Structure of the network is as follows:
-
Initialize the network with
self.init_params()
, which makes a random weight matrix for each layer, and a bias vector of np.zeros that matches the size of the layer. -
Call model.fit(x, y) which then:
-
does a forward pass with
self.forward()
, compute the linear pass and a relu for all layers except the final layer, which has sigmoid. -
compute cost of this pass with
self.compute_cost()
-
compute the gradients with
self.backward()
. I think most of the complexity is here and the likely bug. -
Update the params with the learning rate times the gradients just computed.
-
-
Call
model.predict(x_test)
, which does a forward pass with x_test, and uses the sigmoid output of the final layer to compute probabilities. These all match and are always <.5, meaning a prediction of zero.
There is no problem with the train/test data, as a simple scikit-learn logistic regression is making reasonable predictions. Can you help me identify the error?
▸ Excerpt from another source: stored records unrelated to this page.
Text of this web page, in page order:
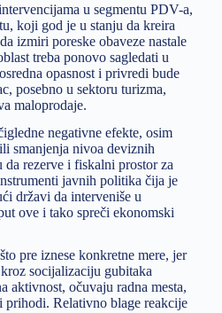
u segmentu PDV-a,
koji god je u stanju da kreira
izmiri poreske obaveze nastale
treba ponovo sagledati u
opasnost i privredi bude
posebno u sektoru turizma,
maloprodaje.
negativne efekte, osim
smanjenja nivoa deviznih
rezerve i fiskalni prostor za
javnih politika čija je
državi da interveniše u
ove i tako spreči ekonomski
pre iznese konkretne mere, jer
socijalizaciju gubitaka
aktivnost, očuvaju radna mesta,
prihodi. Relativno blage reakcije
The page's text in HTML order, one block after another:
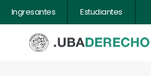
Ingresantes Estudiantes
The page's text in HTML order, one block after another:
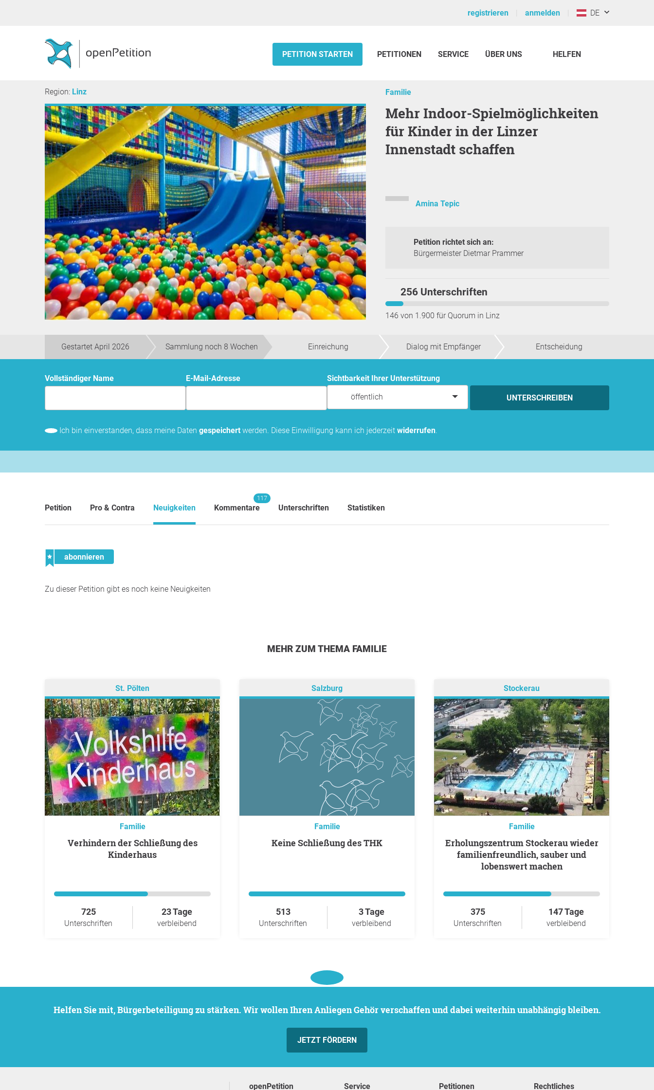
registrieren anmelden DE
PETITION STARTEN PETITIONEN SERVICE ÜBER UNS HELFEN
Region: Linz Familie
Mehr Indoor-Spielmöglichkeiten
für Kinder in der Linzer
Innenstadt schaffen
Amina Tepic
Petition richtet sich an:
Bürgermeister Dietmar Prammer
256 Unterschriften
146 von 1.900 für Quorum in Linz
Gestartet April 2026 Sammlung noch 8 Wochen Einreichung Dialog mit Empfänger Entscheidung
Vollständiger Name E-Mail-Adresse
Sichtbarkeit Ihrer Unterstützung
öffentlich
UNTERSCHREIBEN
Ich bin einverstanden, dass meine Daten gespeichert werden. Diese Einwilligung kann ich jederzeit widerrufen.
Petition Pro & Contra Neuigkeiten Kommentare
117
Unterschriften Statistiken
abonnieren
Zu dieser Petition gibt es noch keine Neuigkeiten
MEHR ZUM THEMA FAMILIE
St. Pölten
Familie
Verhindern der Schließung des
Kinderhaus
725
Unterschriften
23 Tage
verbleibend
Salzburg
Familie
keine Schließung des THK
513
Unterschriften
3 Tage
verbleibend
Stockerau
Familie
Erholungszentrum Stockerau wieder
familienfreundlich, sauber und
lobenswert machen
375
Unterschriften
147 Tage
verbleibend
Helfen Sie mit, Bürgerbeteiligung zu stärken. Wir wollen Ihren Anliegen Gehör verschaffen und dabei weiterhin unabhängig bleiben.
JETZT FÖRDERN
openPetition Service Petitionen Rechtliches

I rewrote this again from scratch to the same outcome, did I transcribe one of the equations wrong?? Thank you very much for any help.
class nn:
def __init__(self, layers, lr=.005):
self.layers = layers
self.n_layers = len(layers)-1
self.lr = lr
self.grads = {}
self.params = self.init_params()
def init_params(self):
params = {}
L = self.layers
for l in range(1, len(L)):
params[f'w{l}'] = np.random.rand(L[l], L[l-1]) * 0.01
params[f'b{l}'] = np.zeros((L[l], 1))
return params
def relu(self, z):
return np.maximum(z, 0)
def sigmoid(self, z):
return 1 / (1+np.exp(-z))
def forward(self, x):
a = x
L = self.layers
n_layers = self.n_layers
par = self.params
for l in range(1, n_layers):
z = np.dot(self.params[f'w{l}'], a) + self.params[f'b{l}']
a = self.relu(z)
self.params[f'z{l}'] = z
self.params[f'a{l}'] = a
z = np.dot(self.params[f'w{n_layers}'], self.params[f'a{n_layers-1}']) + self.params[f'b{n_layers}']
a = self.sigmoid(z)
self.params[f'z{n_layers}'] = z
self.params[f'a{n_layers}'] = a
def compute_score(self):
# cross entropy loss
m = self.m
y = self.y
y_hat = self.params[f'a{self.n_layers}']
cost = (-1/m) * (np.dot(y, np.log(y_hat).T) + np.dot((1-y), np.log(1-y_hat).T))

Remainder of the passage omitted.